Psalm 43 & Proverbs 12
1 Declare me innocent, O God!
Defend me against these ungodly people.
Rescue me from these unjust liars.
2 For you are God, my only safe haven.
Why have you tossed me aside?
Why must I wander around in grief,
oppressed by my enemies?
3 Send out your light and your truth;
let them guide me.
Let them lead me to your holy mountain,
to the place where you live.
4 There I will go to the altar of God,
to God—the source of all my joy.
I will praise you with my harp,
O God, my God!
5 Why am I discouraged?
Why is my heart so sad?
I will put my hope in God!
I will praise him again—
my Savior and my God!
In verse 4, the memory that instantly strikes in my head is a comment made by a man in our Sunday School class. Bart and I had just moved classes…just to kind of get to know other people. I mean, we *knew* them but we didn’t *know* them. As we were sitting there, chatting about whatever the lessen was, Mr. Benny made a profound statement.
He said “happiness is based on circumstances but joy comes from the Lord. Your circumstances may be horrible but you can still have joy even when you are not happy.” I just sat there. The teacher went on to talk and I sat there, with my mouth open.
In the middle of our teacher’s sentence, I asked Mr. Benny to repeat himself. All eyes were staring at me like I had a third eyeball. He repeated himself. Again, I just sat there. That phrase has stuck with me.
For a chick that has dealt with depression, most of her life…that phrase just held on like super glue. I have been told “if you love Jesus more, you wouldn’t be depressed.” “If you depended on Him, you would be happier.” “Oh, if you pray more, you will not be sad.” None of that is true.
None of it.
I love Jesus. He is mine and I am His. Yet, I still get sad. Sometimes, really really sad. There are times when I’ve had to rely on medicine to even out my brain chemicals. Also, there are times when I sleep entirely too much.
Some depression is chemical (most) and some is situational (based on circumstances). I can still struggle with depression and love Jesus. That does not dictate my salvation. JOY comes from the Lord. HAPPINESS is based on circumstances.
To learn, you must love discipline;
it is stupid to hate correction.
To love discipline is not something that I have learned. It is a time-honored attempt at learning this art. My kids do not love it, either. They are at that age where nothing we do tends to help. I would say I’m learning but my kids hate correction. Maybe I should have them read this verse.
2 The Lord approves of those who are good,
but he condemns those who plan wickedness.
3 Wickedness never brings stability,
but the godly have deep roots.
4 A worthy wife is a crown for her husband,
but a disgraceful woman is like cancer in his bones.

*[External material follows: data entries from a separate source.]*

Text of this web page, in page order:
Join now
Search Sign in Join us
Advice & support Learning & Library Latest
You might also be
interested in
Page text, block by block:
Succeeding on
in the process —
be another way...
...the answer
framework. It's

5 The plans of the godly are just;
the advice of the wicked is treacherous.
6 The words of the wicked are like a murderous ambush,
but the words of the godly save lives.
7 The wicked die and disappear,
but the family of the godly stands firm.
8 A sensible person wins admiration,
but a warped mind is despised.
9 Better to be an ordinary person with a servant
than to be self-important but have no food.

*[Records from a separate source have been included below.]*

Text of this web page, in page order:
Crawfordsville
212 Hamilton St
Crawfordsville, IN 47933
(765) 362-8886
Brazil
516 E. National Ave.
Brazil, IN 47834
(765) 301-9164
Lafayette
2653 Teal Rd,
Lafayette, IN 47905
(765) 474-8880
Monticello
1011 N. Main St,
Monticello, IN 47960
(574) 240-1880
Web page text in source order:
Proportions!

10 The godly care for their animals,
but the wicked are always cruel.
11 A hard worker has plenty of food,
but a person who chases fantasies has no sense.
12 Thieves are jealous of each other’s loot,
but the godly are well rooted and bear their own fruit.
13 The wicked are trapped by their own words,
but the godly escape such trouble.
14 Wise words bring many benefits,
and hard work brings rewards.
15 Fools think their own way is right,
but the wise listen to others.
16 A fool is quick-tempered,
but a wise person stays calm when insulted.
17 An honest witness tells the truth;
a false witness tells lies.
18 Some people make cutting remarks,
but the words of the wise bring healing.
19 Truthful words stand the test of time,
but lies are soon exposed.
20 Deceit fills hearts that are plotting evil;
joy fills hearts that are planning peace!
Honest witness = truth. False witness = lies. Cutting remarks. Wisdom = healing. Truthful words = test of time. Lies = exposed. Deceit in hearts = plots evil. Joy fills hearts = planning peace.
How simple is that?
21 No harm comes to the godly,
but the wicked have their fill of trouble.
22 The Lord detests lying lips,
but he delights in those who tell the truth.
23 The wise don’t make a show of their knowledge,
but fools broadcast their foolishness.
24 Work hard and become a leader;
be lazy and become a slave.
25 Worry weighs a person down;
an encouraging word cheers a person up.
26 The godly give good advice to their friends;
the wicked lead them astray.
27 Lazy people don’t even cook the game they catch,
but the diligent make use of everything they find.
28 The way of the godly leads to life;
that path does not lead to death.
Let’s hammer the liar again! The Lord DETESTS lying lips. Yet, He delights in those who tell the truth! He detests! To detest means to dislike intensely. Notice that doesn’t say *hate* because that is a sin. When will we all learn this!
Verse 28, this goes back to Deuteronomy for me. Back to Robert Frost’s poem. Wide road = bad. Narrow road = good.